Wikipedia article on topological data analysis might give you all of what you need for seeing the basic concept:

Basically, you use the shape of the data’s point cloud to give clues to dimensionality reduction. TDA also have gives interesting clustering algorithms.

(Jeremy Howard) #51

FYI there’s a company called Ayasdi that is commercializing those algorithms.
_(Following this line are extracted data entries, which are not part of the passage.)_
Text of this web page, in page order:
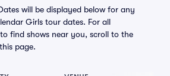
will be displayed below for any
Girls tour dates. For all
find shows near you, scroll to the
page.
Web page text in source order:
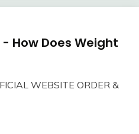
How Does Weight
WEBSITE ORDER &
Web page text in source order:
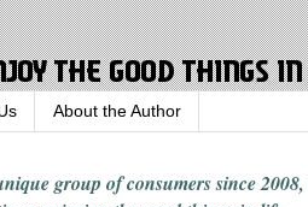
About the Author
group of consumers since 2008,
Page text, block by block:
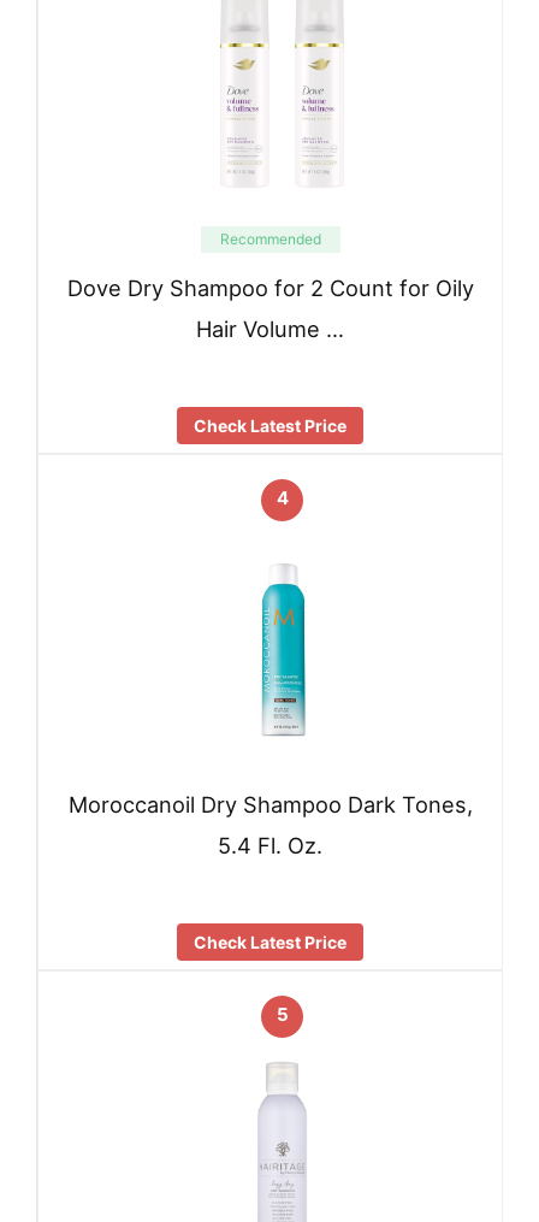
Recommended
Dove Dry Shampoo for 2 Count for Oily
Hair Volume …
Check Latest Price
4
Moroccanoil Dry Shampoo Dark Tones,
5.4 Fl. Oz.
Check Latest Price
5
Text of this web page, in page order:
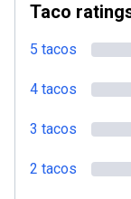
Taco
5 tacos
4 tacos
3 tacos
2 tacos
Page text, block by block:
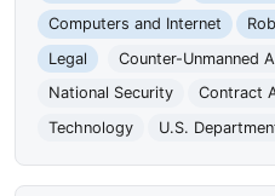
Computers and Internet
Legal
Counter-Unmanned
National Security
Contract
Technology
U.S.

(Kaitlin Duck Sherwood) #52

Do you know anything about them? Their name came up in the discussion last night, but nobody had ever heard of them, so we didn’t know how successful they are being.

(RobG) #53

A Visual Debugging Tool for Sequence-to-Sequence Models

(Marco) #54

DeepMind just published their ICLR papers list:

One which looks very interesting is MbPA Memory-based Parameter Adaptation which is the generalised version of simple cache pointers, which @sgugger has just tweeted about:

Sounds like a project to me!

(Kaitlin Duck Sherwood) #55

I’m attending the ICLR conference, and between recent Fast.AI material and ICLR, I’m seeing some definite themes:

  1. Start small, get bigger.
  1. Have the model look at a bunch of unlabelled data, then learn from a very small amount of labelled data.
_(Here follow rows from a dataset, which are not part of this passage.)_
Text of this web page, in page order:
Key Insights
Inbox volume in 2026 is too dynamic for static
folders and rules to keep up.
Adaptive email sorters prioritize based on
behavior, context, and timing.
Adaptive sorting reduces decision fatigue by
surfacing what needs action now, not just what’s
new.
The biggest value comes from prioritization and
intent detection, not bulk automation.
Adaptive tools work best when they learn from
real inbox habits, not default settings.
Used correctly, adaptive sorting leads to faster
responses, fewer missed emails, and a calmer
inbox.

(Kaitlin Duck Sherwood) #56

This poster about adversarial images was interesting. Basically, they proved that there will always be an adversarial image somewhere which will fool the model.
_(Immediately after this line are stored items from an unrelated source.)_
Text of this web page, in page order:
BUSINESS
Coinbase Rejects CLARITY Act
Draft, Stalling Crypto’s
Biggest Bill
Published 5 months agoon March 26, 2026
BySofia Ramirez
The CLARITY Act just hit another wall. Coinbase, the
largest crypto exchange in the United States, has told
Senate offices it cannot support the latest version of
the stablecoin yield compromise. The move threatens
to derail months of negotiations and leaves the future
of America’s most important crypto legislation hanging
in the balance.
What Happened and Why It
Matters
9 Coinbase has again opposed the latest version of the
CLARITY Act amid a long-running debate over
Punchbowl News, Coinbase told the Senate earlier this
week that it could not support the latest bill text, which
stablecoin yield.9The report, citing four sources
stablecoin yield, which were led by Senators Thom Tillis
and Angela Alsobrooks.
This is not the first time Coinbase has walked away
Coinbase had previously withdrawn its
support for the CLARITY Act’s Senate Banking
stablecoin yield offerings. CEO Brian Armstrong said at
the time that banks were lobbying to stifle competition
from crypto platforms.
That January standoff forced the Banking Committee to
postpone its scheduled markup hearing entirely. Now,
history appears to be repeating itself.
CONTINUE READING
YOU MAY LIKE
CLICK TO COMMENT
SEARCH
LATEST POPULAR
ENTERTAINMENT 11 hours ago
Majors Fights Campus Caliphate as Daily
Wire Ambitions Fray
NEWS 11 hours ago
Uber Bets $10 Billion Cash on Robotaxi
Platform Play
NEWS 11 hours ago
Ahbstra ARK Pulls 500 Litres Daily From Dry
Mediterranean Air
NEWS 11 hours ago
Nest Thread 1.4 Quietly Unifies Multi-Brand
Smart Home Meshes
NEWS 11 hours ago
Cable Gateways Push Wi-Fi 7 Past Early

(This doesn’t prove that it is easy to find a successful adversarial image, just that they exist.)

(Kaitlin Duck Sherwood) #57

Oh, and this paper said it had a really cheap/easy way to improve the training of GANs:

So easy that I think it would be a good candidate to incorporate into the FastAI libraries if it works as advertised.

(Kaitlin Duck Sherwood) #58

I was fortunate to get to spend a fair bit of time with Leslie Smith at the ICLR conference, and wish to report that he thinks that one should cyclically vary the dropout rate in step with the learning rate variation.

Apologies, I don’t remember if he said that he had done experiments or if that was just his intuition.

It made sense to me that you’d want to ramp up the dropout rate, but it wasn’t immediately obvious to me why you would want to ramp down. He made the point that when you are doing inference, you don’t have any dropout. You’d like to end with no dropout so that your end model kind of matches the situation you’re in when you do inference… so you want to ramp down your dropout rate.

(Jeremy Howard) #59

Yes! I saw a paper that tried this - can’t remember where… Also for DAWNBench I reduced data augmentation at the end. Seems like we should gradually move everything towards inference-time settings - maybe gradually increase batchnorm momentum too…

(Kaitlin Duck Sherwood) #60

I found this paper on “Curriculum dropout”:

Skimming it (SKIMMING!), it looks like they increase dropout but never decrease it.

(Arvind Nagaraj) #61

Has anyone tried to reduce BPTT + increase bs , gradually, for LM backed classifiers? It seemed to work quite well for me, but I only tried it on Quora dataset so far.
Initially, I dismissed this thinking that there are fewer pad tokens with smaller bptt for a dataset like Quora where the length of an item is approx 20(mean+std Dev).
So I tried training with a fixed but small bptt around 20 and tried:

  1. Steadily increasing bs
  2. Fixed large bs
    Neither worked as well as the case where I gradually reduced bptt and increased bs.
    Matrix has to go from (short-stout) to (tall-lean). The LM was trained at bptt 20 and the classifier started from bptt 50 and came down to 20 towards the end of training.